There are games on our 2022 list at CASA that aren’t in IFDB. Looking quickly they mostly seem to be recent translations of old games (which wouldn’t really count) and smaller experimental titles. http://solutionarchive.com/list/year%2C2022/
Well, that was an interesting exercise. I clicked on the first link to see all games published in 2022. The search said there was 378 results (just updated to 379). It’s supposed to be showing all results, but it stops at ‘Overrun’ and there is no Next link to see the rest.
I clicked on Show by Page and it only shows 20 games at a time, so I have to click through 19 pages to see all the games. There is no way to get back to the Showing All page, unless I use the browser’s Back button.
Then I tried doing my own search by publication date. This defaults to sorting by highest rating, but the rating bears little resemblance to the star rating. A game with 4.5 stars may appear on the third page after various 3 and 3.5 star ratings. What the hell is going on there? IFDB must have some weird formula for rating games.
I also noticed that a few games have duplicate or triplicate entries. On further investigation, it looks like they are multi-part games with the same title or the same game in multiple languages. This could be made clearer in the titles.
I noticed games in my database that were missing on CASA and/or IFDB, so I’ll try to add those in the coming days, even if it’s just a skeleton entry that can be expanded later.
As far as I can tell, when sorting by rating IFDB uses a version of the average that’s adjusted somehow for how many individual ratings contributed to it, such that, e.g., a game with a 3.5-star average from 40 ratings is listed ahead of a game with a 4-star average from 10 ratings. It is a little confusing.
It’s an algorithm similar to what IMDB uses. I believe it’s a version of Bayesian averaging, although I don’t remember which formula was eventually settled on. I do know the version we use is very similar to the one used and explained on the IFDB Top 100 page: IFDB Top 100 - Recommended List
The problem with just using average ratings is that a game like counterfeit monkey with an average rating around 4.9 coming from hundreds of voters would come behind all 246 games that have a perfect 5-star rating from 1 or 2 votes.
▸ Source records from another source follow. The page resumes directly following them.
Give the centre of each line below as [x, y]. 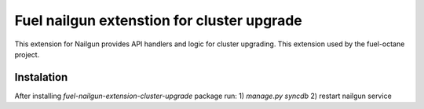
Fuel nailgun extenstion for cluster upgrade [158, 20]
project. [27, 54]
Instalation [41, 77]
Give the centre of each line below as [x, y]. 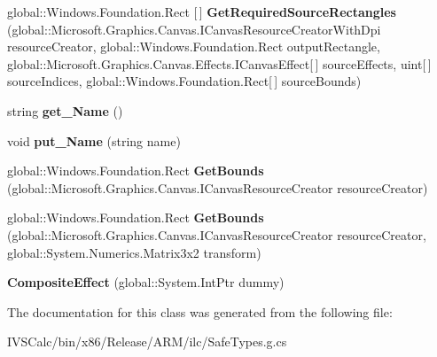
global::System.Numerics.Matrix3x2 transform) [134, 252]
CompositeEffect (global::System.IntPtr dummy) [146, 282]
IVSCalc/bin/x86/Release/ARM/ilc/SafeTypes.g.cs [147, 341]
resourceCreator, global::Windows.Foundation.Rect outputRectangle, [194, 47]
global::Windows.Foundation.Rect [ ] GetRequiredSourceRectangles [202, 12]
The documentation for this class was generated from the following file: [200, 311]
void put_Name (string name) [94, 140]
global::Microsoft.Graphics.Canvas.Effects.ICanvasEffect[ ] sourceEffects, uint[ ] [219, 63]
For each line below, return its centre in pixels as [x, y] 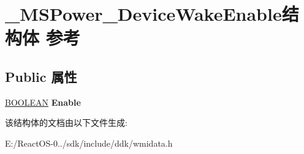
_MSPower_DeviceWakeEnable [143, 14]
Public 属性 [41, 76]
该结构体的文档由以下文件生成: [66, 123]
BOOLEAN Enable [43, 102]
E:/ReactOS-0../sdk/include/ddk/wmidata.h [89, 143]
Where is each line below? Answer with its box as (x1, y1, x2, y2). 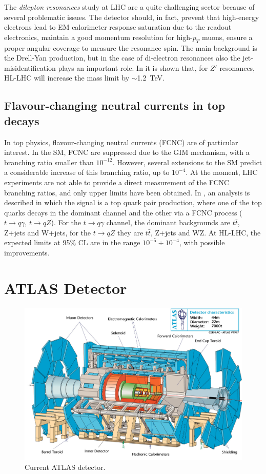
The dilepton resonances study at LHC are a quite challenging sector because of (4, 2, 255, 12)
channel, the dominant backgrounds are (106, 217, 230, 228)
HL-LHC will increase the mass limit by (4, 72, 130, 83)
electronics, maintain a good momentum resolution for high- (4, 31, 193, 42)
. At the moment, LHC (186, 167, 258, 177)
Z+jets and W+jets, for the (4, 227, 91, 238)
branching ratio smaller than (4, 156, 94, 167)
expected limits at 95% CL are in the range (4, 237, 140, 248)
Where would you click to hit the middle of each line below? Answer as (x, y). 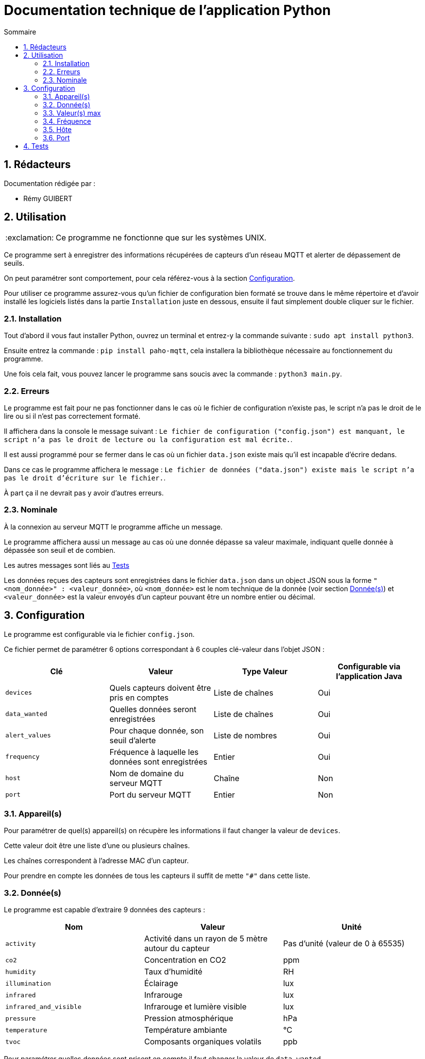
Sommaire (20, 32)
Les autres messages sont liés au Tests (67, 565)
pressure (21, 1018)
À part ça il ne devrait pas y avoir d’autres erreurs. (84, 493)
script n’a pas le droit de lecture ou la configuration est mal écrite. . (148, 439)
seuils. (14, 263)
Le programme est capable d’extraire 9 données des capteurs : (105, 910)
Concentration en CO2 (185, 960)

Whatever system is used needs to take into account both ratings and average votes.
To see games with high average ratings, you can add rating:4.5- (or whatever) to your search.
Almost all of the games with multiple 5 star votes and a perfect rating of 5.0 on IFDB right now are from voter manipulation, most from Chooseyourstory when they raided IFDB, but some from people who get their friends to give 5 stars to games.
(For comparison, here is a list of all 14 games released in 2022 with a rating of 4.9 or higher: Search for Games)
Oh, I agree the weighted ratings are more useful! I just meant that, since it’s a little unusual to sort by weighted average but display only the raw average, I can see why someone would look at that and go “wait, is this working right?”
I had put &pg=all in the link to try to get IFDB to show all the results on the same page, but it looks like IFDB shows only the first 250 results. I’ve changed the search link now so that it goes to the usual 20 results per page, so at least people will not be confused about whether they’ve seen all the results. If someone comes up with a way to show more results at a time, I can edit the link again.
I aways preferred the simple average as IFComp does. But this year we have to accept it I guess. Then we have a whole year to discuss that topic.
EDIT: Mathbrush and volounters could still postprocess the results in e.g. excel or a publically readable (not writable) google doc. Mathbrush might need a second pair of eyes before publishing the results. I’m pretty busy but if no one else volounters, I could probably take a look.